** Records supplied follows **
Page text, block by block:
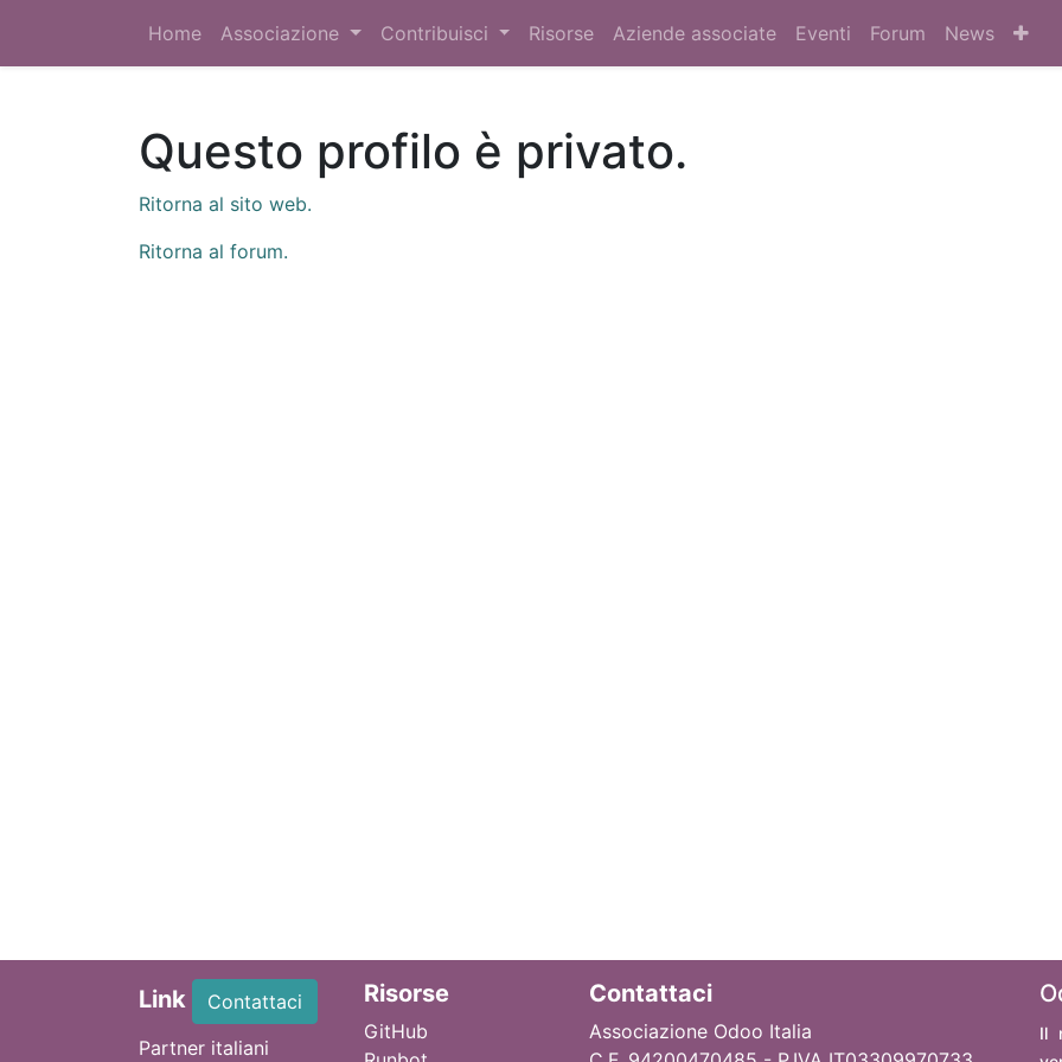
Home Associazione Contribuisci Risorse Aziende associate Eventi Forum News
Questo profilo è privato.
Ritorna al sito web.
Ritorna al forum.
Link
Contattaci
Partner italiani
Risorse
GitHub
Contattaci
Associazione Odoo Italia
Il
** End of Records supplied **
→ Problem description: With the line that contains "Ritorna al sito web." as the starting point, output each line exactly through the end of the listing above.

→ Reply to the exercise:
Ritorna al sito web.
Ritorna al forum.
Link
Contattaci
Partner italiani
Risorse
GitHub
Contattaci
Associazione Odoo Italia
Il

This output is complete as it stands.